Public transport transfers assessment via transferable utility games and Shapley value approximation

Abstract

The importance of transfer points in public transport networks is estimated by exploiting an approach based on transferable utility cooperative games, which integrates the network topology and the demands. Transfer points are defined as clusters of nearby stops, from which it is easily possible to switch between routes. The methodology is based on a solution concept from cooperative game theory, known as Shapley value. A special formulation of the game is developed for public transport networks with an emphasis on transfers. Based on such a game, the Shapley value is evaluated as an attribute of each transfer point to measure its relative importance: the greater the associated value, the larger the relevance. Due to the computational requirements of the Shapley value calculation for large-size networks, a Monte Carlo approximation is investigated and adopted. A case study of a real-world network is presented to demonstrate the model’s viability.

KEYWORDS:

• Network analysis
• public transport
• transfers
• centrality measures
• cooperative games
• transferable utility
• Shapley value
• Monte Carlo methods

Acknowledgements

G. Gnecco and M. Sanguineti are members of GNAMPA-INdAM (Gruppo Nazionale per l’Analisi Matematica, la Probabilità e le loro Applicazioni – Istituto Nazionale di Alta Matematica).
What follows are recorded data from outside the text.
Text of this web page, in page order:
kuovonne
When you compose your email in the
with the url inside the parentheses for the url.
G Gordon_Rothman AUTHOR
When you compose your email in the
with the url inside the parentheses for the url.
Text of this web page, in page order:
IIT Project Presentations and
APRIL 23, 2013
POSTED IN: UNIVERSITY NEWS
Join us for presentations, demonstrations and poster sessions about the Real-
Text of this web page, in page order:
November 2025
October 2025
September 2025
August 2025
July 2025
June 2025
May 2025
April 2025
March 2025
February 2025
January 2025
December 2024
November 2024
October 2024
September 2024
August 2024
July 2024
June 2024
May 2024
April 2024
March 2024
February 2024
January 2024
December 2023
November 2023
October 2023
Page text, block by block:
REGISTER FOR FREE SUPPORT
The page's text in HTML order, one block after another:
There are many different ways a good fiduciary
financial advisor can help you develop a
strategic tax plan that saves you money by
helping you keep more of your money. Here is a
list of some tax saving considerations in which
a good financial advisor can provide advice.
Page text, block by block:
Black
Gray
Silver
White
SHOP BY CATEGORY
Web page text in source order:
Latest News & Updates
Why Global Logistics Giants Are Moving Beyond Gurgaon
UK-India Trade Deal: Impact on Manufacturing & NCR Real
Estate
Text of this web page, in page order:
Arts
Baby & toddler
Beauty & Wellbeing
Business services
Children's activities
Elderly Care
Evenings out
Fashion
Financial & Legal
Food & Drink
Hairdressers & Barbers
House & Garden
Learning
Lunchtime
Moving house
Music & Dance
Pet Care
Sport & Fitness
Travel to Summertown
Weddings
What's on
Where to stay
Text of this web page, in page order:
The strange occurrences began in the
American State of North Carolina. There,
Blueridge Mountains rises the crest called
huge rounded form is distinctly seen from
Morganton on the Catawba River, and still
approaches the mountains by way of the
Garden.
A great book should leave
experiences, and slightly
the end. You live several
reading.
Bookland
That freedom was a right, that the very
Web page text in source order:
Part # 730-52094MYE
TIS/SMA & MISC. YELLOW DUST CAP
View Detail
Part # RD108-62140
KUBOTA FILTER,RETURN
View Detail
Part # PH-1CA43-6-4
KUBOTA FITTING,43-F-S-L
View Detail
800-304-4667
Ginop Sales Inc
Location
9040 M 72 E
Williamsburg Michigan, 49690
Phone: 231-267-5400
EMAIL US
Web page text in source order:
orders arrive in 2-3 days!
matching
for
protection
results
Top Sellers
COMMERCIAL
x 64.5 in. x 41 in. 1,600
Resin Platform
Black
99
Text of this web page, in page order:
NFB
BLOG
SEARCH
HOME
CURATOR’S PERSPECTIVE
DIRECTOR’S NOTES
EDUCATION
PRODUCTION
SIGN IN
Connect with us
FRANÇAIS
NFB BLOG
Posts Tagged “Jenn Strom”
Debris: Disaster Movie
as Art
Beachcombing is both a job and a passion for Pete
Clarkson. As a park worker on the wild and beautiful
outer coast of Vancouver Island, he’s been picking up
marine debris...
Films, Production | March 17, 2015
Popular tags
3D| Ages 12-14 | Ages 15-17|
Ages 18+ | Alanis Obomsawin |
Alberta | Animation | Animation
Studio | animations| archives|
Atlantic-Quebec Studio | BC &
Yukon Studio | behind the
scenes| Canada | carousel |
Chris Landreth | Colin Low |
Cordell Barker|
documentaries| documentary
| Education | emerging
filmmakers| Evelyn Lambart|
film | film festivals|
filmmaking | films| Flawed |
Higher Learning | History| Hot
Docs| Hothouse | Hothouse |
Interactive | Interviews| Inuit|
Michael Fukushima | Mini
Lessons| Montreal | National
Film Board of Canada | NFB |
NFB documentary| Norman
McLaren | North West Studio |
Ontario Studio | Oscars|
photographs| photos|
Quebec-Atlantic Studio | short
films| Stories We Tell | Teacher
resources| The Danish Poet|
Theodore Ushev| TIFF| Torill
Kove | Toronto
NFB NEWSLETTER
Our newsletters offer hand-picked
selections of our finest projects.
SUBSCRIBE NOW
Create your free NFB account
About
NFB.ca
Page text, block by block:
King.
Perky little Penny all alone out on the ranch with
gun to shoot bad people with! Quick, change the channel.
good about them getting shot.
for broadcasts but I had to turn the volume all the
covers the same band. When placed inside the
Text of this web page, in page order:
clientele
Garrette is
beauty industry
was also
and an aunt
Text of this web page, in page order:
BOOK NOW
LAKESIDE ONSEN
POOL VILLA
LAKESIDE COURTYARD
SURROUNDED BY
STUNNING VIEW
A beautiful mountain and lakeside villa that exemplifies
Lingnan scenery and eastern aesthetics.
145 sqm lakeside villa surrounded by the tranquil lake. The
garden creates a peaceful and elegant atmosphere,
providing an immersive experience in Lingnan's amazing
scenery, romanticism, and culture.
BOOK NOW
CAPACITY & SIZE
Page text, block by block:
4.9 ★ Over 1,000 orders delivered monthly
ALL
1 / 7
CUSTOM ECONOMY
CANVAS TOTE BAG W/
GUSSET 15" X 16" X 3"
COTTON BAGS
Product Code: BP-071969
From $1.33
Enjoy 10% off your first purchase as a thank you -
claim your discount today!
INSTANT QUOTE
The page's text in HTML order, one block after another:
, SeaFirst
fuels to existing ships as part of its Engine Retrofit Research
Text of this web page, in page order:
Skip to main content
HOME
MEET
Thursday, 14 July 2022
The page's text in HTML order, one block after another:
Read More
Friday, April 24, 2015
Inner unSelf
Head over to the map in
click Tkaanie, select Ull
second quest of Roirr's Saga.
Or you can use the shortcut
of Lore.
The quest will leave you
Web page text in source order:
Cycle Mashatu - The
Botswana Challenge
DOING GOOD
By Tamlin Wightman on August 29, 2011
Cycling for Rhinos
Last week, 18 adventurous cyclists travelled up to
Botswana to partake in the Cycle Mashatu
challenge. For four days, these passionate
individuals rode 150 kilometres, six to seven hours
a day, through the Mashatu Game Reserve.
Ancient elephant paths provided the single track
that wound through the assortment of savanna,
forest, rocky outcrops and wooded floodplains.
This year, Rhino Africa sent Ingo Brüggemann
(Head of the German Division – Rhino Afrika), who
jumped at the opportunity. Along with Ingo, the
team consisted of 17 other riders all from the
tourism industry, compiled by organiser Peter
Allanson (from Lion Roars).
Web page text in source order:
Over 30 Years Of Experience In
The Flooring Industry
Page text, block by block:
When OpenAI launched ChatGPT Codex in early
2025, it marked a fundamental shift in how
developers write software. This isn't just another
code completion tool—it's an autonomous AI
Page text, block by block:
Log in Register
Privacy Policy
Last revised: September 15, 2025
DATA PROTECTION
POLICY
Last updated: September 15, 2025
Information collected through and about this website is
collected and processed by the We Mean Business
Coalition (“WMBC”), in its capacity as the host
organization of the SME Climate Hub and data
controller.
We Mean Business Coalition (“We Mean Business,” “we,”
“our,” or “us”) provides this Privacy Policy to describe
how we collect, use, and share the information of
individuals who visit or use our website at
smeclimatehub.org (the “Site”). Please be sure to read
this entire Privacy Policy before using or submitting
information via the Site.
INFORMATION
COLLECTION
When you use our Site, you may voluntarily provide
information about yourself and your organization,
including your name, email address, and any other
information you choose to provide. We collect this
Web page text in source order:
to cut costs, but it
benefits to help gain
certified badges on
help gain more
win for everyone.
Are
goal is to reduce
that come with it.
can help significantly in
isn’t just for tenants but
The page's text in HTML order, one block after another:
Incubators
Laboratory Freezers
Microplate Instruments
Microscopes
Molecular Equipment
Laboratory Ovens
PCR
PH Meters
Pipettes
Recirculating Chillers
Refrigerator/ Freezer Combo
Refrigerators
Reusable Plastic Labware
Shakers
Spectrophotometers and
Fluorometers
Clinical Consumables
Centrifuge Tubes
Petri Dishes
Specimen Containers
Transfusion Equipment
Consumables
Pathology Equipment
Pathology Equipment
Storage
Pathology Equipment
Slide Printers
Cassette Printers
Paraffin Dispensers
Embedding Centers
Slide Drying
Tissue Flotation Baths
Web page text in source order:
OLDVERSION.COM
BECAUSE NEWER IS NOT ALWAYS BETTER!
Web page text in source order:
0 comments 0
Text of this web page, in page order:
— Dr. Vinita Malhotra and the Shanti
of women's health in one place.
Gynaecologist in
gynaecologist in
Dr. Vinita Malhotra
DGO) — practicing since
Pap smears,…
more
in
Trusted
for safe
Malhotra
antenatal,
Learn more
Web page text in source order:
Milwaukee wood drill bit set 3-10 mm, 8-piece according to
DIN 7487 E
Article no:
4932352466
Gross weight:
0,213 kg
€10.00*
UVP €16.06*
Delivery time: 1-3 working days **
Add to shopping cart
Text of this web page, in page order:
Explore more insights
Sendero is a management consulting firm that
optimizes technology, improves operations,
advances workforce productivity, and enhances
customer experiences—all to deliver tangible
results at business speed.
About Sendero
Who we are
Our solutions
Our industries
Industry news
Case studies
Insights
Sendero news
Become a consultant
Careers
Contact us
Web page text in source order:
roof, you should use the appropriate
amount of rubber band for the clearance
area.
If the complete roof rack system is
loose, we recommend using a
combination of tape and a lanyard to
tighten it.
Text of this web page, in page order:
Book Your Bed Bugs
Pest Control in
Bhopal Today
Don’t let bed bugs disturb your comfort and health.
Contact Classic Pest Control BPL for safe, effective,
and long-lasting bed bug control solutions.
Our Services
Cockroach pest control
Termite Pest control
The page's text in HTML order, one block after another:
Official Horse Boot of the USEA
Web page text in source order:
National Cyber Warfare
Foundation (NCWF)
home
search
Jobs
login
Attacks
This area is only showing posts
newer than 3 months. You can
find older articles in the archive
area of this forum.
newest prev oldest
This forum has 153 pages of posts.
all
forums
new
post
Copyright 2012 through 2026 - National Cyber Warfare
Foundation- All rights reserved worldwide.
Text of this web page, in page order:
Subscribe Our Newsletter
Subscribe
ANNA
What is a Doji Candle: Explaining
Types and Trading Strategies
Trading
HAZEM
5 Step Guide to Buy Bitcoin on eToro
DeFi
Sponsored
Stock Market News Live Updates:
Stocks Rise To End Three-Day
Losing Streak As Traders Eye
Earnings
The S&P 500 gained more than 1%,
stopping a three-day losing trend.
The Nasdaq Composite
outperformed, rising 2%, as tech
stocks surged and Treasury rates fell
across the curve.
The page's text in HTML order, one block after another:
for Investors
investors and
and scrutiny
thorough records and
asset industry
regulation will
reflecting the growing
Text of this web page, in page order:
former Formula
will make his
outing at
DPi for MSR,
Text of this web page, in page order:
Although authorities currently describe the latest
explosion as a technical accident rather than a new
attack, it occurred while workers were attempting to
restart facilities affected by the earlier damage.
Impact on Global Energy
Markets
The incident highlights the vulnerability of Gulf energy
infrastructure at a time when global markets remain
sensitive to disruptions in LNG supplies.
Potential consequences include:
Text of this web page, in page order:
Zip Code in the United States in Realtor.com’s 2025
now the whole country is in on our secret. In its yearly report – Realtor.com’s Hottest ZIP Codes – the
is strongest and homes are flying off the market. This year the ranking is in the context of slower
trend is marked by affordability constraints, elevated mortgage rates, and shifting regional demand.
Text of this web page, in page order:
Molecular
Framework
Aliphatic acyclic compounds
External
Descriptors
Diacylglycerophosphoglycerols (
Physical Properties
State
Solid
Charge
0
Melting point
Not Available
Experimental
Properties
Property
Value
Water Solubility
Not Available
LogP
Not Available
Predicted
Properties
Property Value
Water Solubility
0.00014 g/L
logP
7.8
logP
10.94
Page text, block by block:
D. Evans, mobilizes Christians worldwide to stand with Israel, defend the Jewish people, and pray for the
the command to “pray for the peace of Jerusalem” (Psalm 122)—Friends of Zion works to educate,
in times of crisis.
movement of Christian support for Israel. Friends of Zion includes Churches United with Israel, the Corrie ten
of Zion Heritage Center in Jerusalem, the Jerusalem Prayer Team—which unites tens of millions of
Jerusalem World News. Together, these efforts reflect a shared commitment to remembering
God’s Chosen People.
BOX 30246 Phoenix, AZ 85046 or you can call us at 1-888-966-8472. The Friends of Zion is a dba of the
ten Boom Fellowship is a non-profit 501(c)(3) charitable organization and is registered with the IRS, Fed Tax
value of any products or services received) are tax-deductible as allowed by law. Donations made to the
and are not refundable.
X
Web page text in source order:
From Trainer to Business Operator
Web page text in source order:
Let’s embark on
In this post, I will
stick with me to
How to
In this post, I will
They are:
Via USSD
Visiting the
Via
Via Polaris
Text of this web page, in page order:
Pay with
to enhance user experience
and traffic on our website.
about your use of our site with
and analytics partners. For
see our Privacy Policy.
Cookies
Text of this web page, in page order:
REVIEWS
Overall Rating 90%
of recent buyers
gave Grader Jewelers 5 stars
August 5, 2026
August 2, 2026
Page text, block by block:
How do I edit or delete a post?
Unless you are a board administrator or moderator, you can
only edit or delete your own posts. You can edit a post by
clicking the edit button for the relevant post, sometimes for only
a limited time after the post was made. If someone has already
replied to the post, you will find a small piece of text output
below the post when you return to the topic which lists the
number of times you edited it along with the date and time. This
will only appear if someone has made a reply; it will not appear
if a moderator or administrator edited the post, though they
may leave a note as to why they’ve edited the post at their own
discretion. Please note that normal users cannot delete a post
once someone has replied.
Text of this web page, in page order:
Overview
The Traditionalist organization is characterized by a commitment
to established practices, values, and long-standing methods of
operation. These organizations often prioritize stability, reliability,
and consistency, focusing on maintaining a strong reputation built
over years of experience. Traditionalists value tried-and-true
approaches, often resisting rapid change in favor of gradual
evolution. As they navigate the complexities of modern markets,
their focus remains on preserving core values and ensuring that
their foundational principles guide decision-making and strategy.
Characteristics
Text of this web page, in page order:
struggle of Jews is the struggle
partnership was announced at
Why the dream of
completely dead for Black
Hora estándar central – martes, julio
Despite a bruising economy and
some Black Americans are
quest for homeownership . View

M. Sanguineti is Research Associate at INM (Institute for Marine Engineering) of CNR (National Research Council of Italy) under the Project PDGP 2018/20 DIT.AD016.001 ‘Technologies for Smart Communities’.

Disclosure statement

No potential conflict of interest was reported by the author(s).

Notes

1 Chebyshev’s inequality states that, for any random variable $X$ with finite mean $\mu$ and finite standard variation $\sigma$, and for any real number $k>0$, one has $Pr(|X-\mu |>k\sigma )\le \frac{1}{k^2}$.

2 Boole’s inequality, also known as ‘union bound’, states that, given any countable set of events $A_1$, $A_2$, $A_3$, … , one has $Pr\left(\bigcup _i{A}_i\right)\le \sum _{i}Pr(A_i)$.